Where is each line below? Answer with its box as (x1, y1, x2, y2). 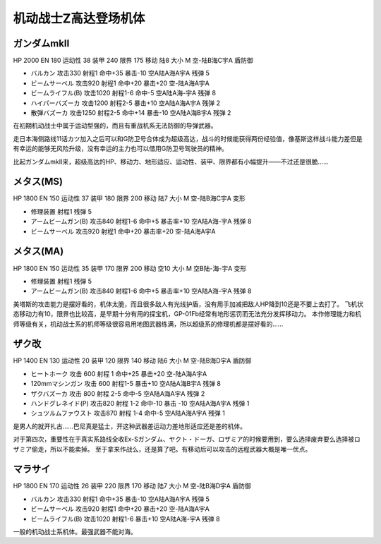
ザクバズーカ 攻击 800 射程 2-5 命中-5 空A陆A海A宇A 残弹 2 (30, 389, 205, 398)
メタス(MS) (13, 176, 64, 188)
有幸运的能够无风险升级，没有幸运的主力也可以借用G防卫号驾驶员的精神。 (13, 145, 229, 153)
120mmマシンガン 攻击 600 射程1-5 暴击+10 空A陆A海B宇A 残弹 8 (30, 380, 222, 388)
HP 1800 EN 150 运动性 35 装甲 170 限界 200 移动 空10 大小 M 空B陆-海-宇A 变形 (13, 264, 247, 272)
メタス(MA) (13, 246, 64, 258)
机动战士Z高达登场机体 (13, 11, 145, 26)
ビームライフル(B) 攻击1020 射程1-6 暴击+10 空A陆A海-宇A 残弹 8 (30, 514, 220, 523)
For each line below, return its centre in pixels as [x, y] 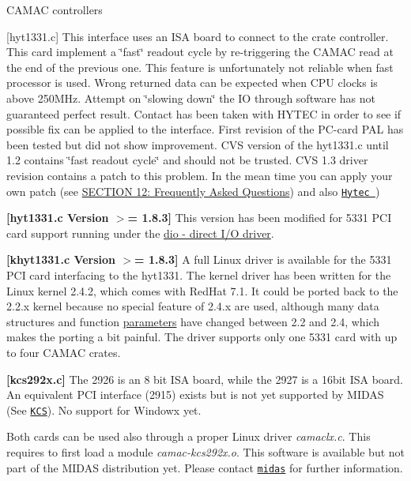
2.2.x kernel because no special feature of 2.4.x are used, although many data [193, 306]
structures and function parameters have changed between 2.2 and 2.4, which [193, 321]
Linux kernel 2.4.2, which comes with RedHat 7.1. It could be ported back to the [202, 290]
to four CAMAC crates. [64, 352]
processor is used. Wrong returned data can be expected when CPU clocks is [192, 83]
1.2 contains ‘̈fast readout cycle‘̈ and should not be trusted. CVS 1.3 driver [187, 160]
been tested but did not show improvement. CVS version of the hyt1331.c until [198, 144]
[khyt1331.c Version [61, 259]
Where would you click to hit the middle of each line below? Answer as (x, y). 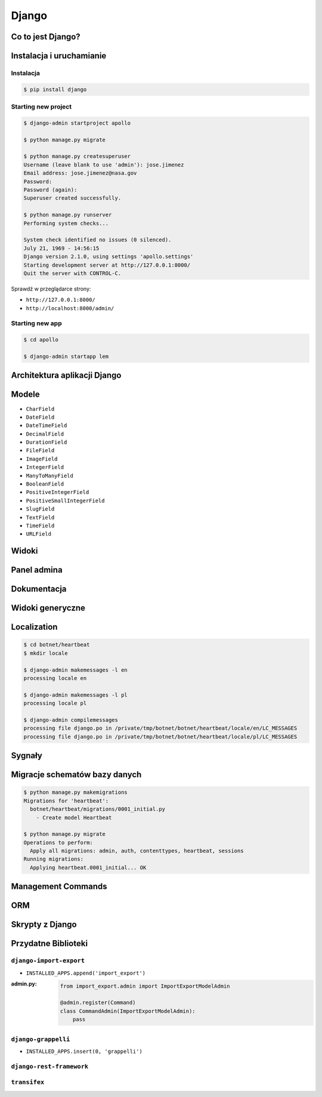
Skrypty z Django (44, 925)
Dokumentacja (39, 589)
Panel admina (37, 570)
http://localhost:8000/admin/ (70, 308)
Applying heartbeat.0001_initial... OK (88, 867)
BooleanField (45, 484)
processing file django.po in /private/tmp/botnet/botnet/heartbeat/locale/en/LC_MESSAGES (160, 728)
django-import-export (48, 961)
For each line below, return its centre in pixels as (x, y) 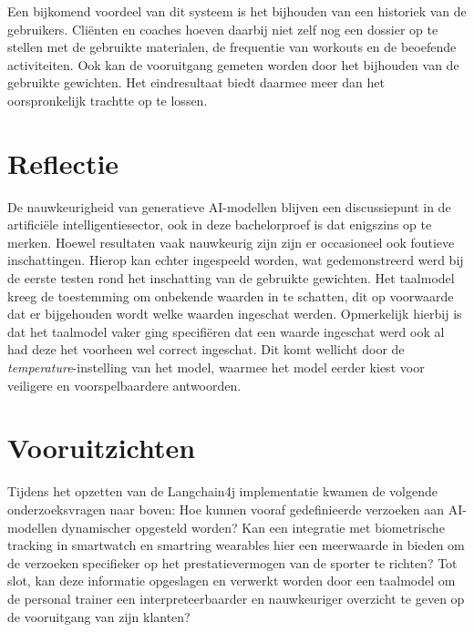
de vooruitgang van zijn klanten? (99, 616)
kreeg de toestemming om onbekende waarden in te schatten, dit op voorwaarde (231, 296)
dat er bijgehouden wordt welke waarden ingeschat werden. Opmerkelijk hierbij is (235, 314)
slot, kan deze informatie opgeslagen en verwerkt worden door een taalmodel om (232, 581)
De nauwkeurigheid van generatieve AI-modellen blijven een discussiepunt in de (229, 206)
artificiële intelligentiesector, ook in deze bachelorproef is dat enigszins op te (220, 224)
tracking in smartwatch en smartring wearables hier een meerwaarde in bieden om (236, 545)
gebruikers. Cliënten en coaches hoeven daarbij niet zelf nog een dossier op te (223, 29)
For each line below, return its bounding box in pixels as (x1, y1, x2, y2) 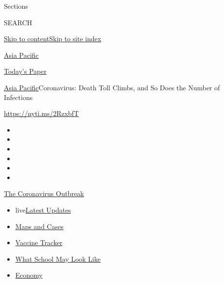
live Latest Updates (15, 204, 71, 215)
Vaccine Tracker (15, 237, 63, 248)
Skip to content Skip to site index (4, 33, 102, 44)
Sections (4, 1, 28, 11)
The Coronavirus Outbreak (4, 188, 84, 199)
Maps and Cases (15, 221, 64, 231)
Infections (4, 92, 33, 102)
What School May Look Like (15, 253, 101, 264)
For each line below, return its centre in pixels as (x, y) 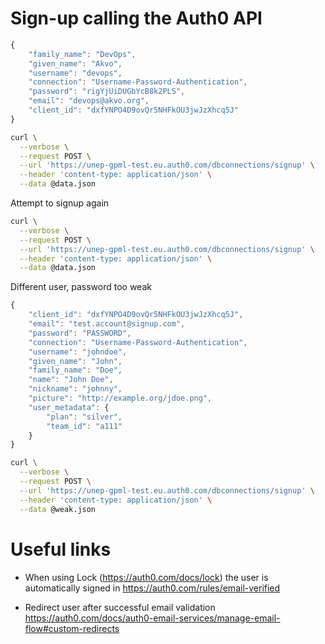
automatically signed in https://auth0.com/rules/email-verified (152, 588)
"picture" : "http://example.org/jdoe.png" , (120, 398)
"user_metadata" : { (69, 407)
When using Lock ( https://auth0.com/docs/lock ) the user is (146, 577)
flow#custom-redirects (72, 628)
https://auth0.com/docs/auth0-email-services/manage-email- (152, 618)
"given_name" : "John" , (75, 361)
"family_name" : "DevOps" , (82, 54)
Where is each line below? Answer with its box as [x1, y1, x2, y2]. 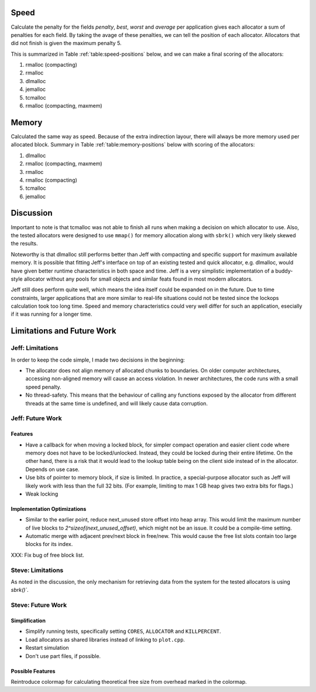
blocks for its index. [25, 541, 73, 548]
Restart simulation [25, 645, 70, 652]
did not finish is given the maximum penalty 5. [11, 40, 122, 47]
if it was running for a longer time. [11, 311, 92, 318]
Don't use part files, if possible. [25, 652, 101, 659]
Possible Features [11, 667, 56, 674]
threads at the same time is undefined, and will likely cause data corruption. [25, 400, 208, 407]
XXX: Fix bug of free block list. [11, 551, 84, 558]
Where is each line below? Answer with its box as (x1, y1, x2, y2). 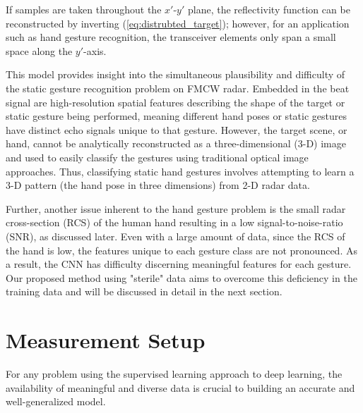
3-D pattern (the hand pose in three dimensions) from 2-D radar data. (6, 178, 310, 192)
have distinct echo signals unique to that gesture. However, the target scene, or (6, 122, 347, 137)
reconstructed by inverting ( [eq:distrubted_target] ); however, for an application (6, 16, 350, 30)
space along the (6, 43, 73, 58)
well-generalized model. (6, 394, 106, 409)
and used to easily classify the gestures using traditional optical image (6, 149, 309, 164)
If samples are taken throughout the (6, 2, 162, 16)
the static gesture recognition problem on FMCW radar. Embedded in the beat (6, 80, 350, 95)
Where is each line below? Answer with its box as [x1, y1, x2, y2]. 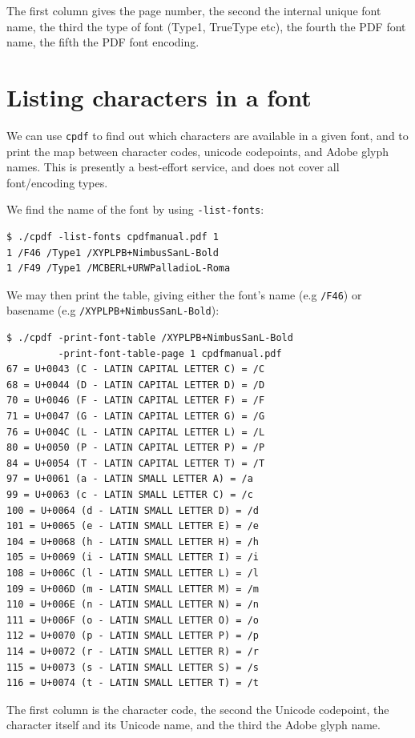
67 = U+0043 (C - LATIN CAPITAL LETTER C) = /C [6, 363, 265, 375]
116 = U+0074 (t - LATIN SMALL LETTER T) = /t [6, 677, 259, 689]
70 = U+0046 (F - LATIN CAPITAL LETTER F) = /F [6, 395, 265, 407]
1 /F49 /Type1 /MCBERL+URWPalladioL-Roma [6, 263, 231, 275]
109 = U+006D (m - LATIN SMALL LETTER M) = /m [6, 583, 259, 595]
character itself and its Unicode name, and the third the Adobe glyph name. [6, 716, 381, 733]
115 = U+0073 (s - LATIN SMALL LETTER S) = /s [6, 661, 259, 673]
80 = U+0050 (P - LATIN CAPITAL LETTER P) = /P [6, 442, 265, 454]
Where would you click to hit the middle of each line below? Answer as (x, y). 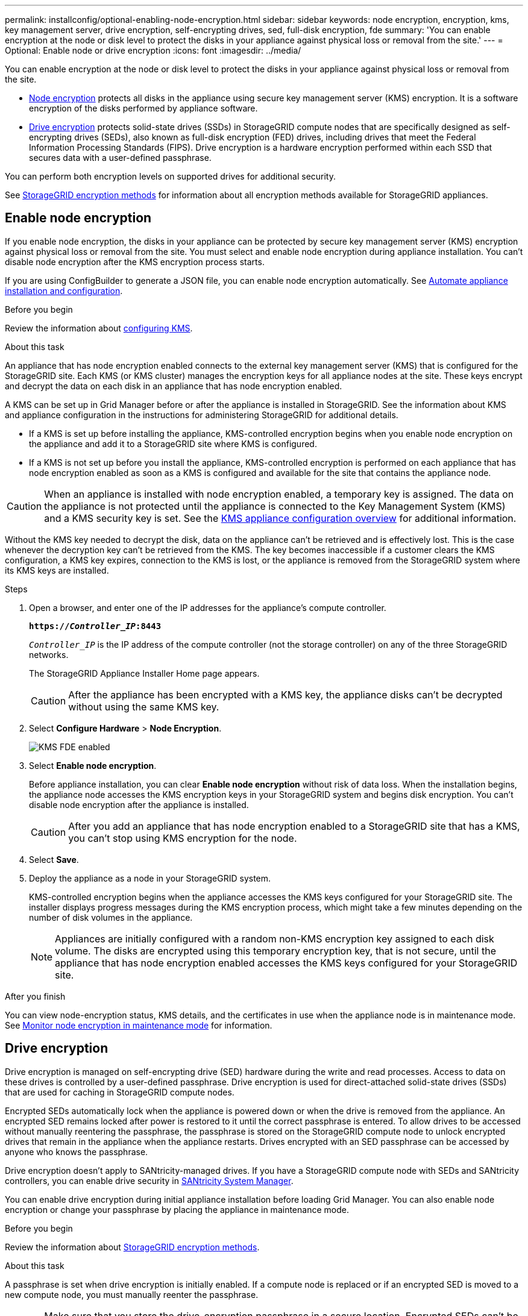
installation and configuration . (64, 290)
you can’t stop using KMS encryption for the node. (183, 838)
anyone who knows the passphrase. (77, 1151)
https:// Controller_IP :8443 (95, 626)
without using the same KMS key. (144, 707)
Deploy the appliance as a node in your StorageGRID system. (150, 878)
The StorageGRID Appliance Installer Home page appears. (144, 673)
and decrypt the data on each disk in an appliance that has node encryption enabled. (174, 386)
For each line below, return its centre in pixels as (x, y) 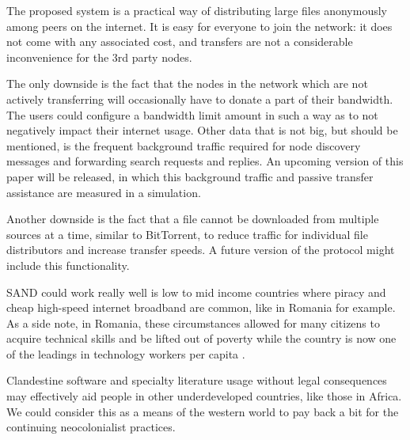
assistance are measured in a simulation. (104, 192)
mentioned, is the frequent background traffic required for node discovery (184, 145)
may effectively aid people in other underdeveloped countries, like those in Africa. (204, 396)
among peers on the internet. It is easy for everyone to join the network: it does (199, 26)
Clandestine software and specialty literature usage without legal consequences (197, 380)
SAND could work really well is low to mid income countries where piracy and (196, 292)
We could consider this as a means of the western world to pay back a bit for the (203, 411)
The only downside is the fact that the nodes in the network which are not (187, 83)
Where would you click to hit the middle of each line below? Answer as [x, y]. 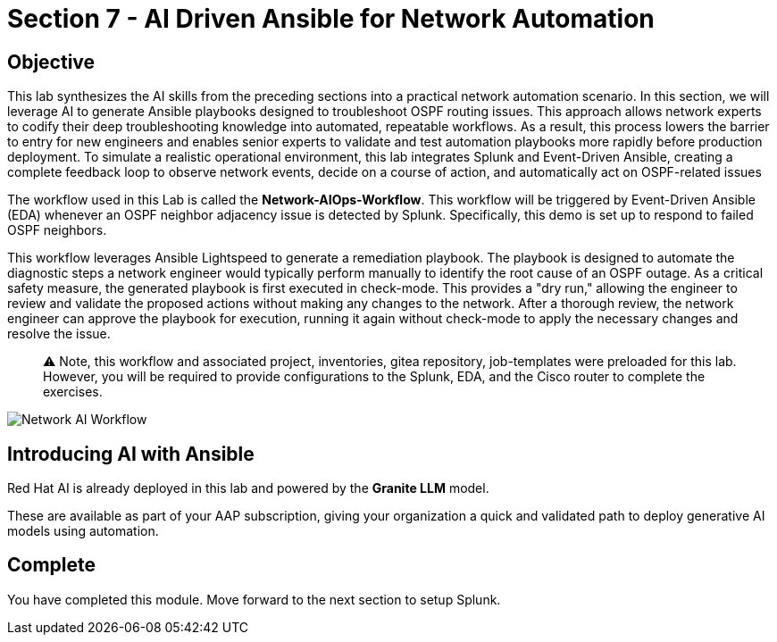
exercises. [73, 392]
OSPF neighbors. [57, 230]
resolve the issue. [59, 334]
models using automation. [83, 531]
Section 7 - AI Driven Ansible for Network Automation [331, 19]
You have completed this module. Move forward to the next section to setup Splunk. [254, 599]
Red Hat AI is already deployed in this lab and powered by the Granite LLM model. [248, 488]
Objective [51, 62]
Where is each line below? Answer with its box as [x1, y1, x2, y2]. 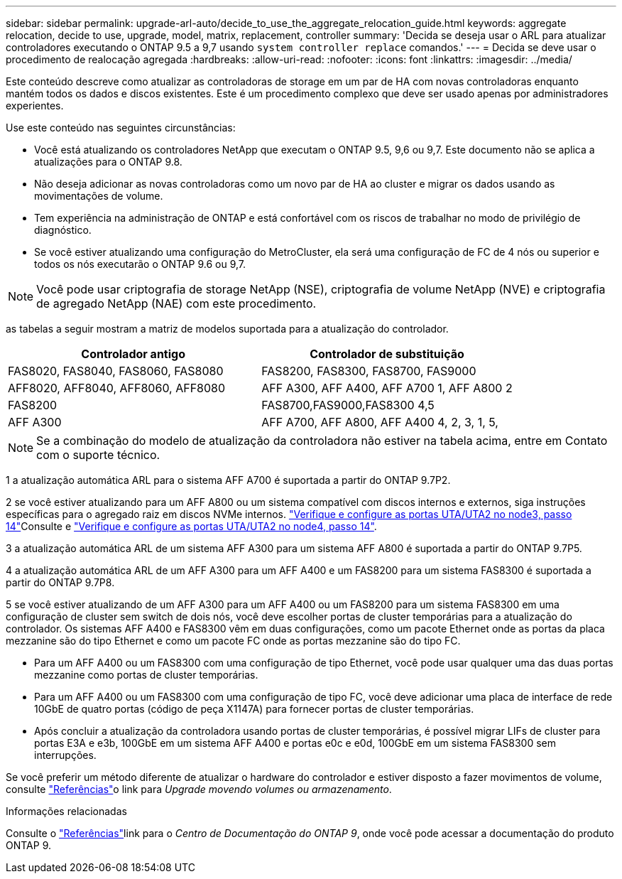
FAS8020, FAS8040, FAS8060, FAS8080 [8, 364, 224, 378]
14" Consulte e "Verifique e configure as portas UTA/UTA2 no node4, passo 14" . [6, 520, 377, 532]
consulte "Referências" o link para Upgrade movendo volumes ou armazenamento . [6, 783, 392, 795]
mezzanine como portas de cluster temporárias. [34, 669, 258, 681]
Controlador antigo [81, 347, 185, 361]
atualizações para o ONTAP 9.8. [34, 156, 182, 168]
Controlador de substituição [310, 347, 464, 361]
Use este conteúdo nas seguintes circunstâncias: [6, 122, 236, 134]
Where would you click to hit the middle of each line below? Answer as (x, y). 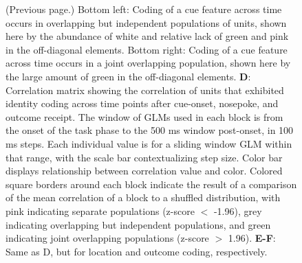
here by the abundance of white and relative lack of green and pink (147, 36)
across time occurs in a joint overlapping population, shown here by (148, 63)
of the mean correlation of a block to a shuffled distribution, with (143, 197)
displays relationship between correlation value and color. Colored (144, 171)
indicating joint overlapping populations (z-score (107, 238)
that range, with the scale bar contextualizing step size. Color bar (144, 157)
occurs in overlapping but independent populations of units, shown (146, 22)
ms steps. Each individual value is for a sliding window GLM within (149, 143)
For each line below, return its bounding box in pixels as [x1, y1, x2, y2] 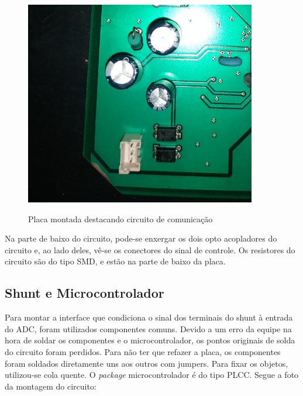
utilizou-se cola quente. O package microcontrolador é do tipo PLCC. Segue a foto [5, 369, 299, 381]
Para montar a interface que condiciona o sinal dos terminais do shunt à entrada [5, 311, 293, 323]
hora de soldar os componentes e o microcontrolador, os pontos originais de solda [5, 334, 295, 346]
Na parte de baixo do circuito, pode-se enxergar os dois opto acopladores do [5, 232, 277, 245]
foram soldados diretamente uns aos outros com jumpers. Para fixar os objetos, [5, 357, 288, 369]
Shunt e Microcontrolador [5, 284, 164, 302]
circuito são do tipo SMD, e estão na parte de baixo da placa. [5, 255, 226, 267]
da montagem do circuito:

EXERCISE REQUIREMENTS:
For this exercise, return exactly the lines above from the line with "3-D pattern (the" through the line with "without using the same KMS key. (144, 707)", both included. Do not copy the pictures.

EXPECTED ANSWER:
3-D pattern (the hand pose in three dimensions) from 2-D radar data. (6, 178, 310, 192)
have distinct echo signals unique to that gesture. However, the target scene, or (6, 122, 347, 137)
reconstructed by inverting ( [eq:distrubted_target] ); however, for an application (6, 16, 350, 30)
space along the (6, 43, 73, 58)
well-generalized model. (6, 394, 106, 409)
and used to easily classify the gestures using traditional optical image (6, 149, 309, 164)
If samples are taken throughout the (6, 2, 162, 16)
the static gesture recognition problem on FMCW radar. Embedded in the beat (6, 80, 350, 95)
Where is each line below? Answer with its box as [x1, y1, x2, y2]. 
67 = U+0043 (C - LATIN CAPITAL LETTER C) = /C [6, 363, 265, 375]
116 = U+0074 (t - LATIN SMALL LETTER T) = /t [6, 677, 259, 689]
70 = U+0046 (F - LATIN CAPITAL LETTER F) = /F [6, 395, 265, 407]
1 /F49 /Type1 /MCBERL+URWPalladioL-Roma [6, 263, 231, 275]
109 = U+006D (m - LATIN SMALL LETTER M) = /m [6, 583, 259, 595]
character itself and its Unicode name, and the third the Adobe glyph name. [6, 716, 381, 733]
115 = U+0073 (s - LATIN SMALL LETTER S) = /s [6, 661, 259, 673]
80 = U+0050 (P - LATIN CAPITAL LETTER P) = /P [6, 442, 265, 454]
Where would you click to hit the middle of each line below? Answer as (x, y). 
installation and configuration . (64, 290)
you can’t stop using KMS encryption for the node. (183, 838)
anyone who knows the passphrase. (77, 1151)
https:// Controller_IP :8443 (95, 626)
without using the same KMS key. (144, 707)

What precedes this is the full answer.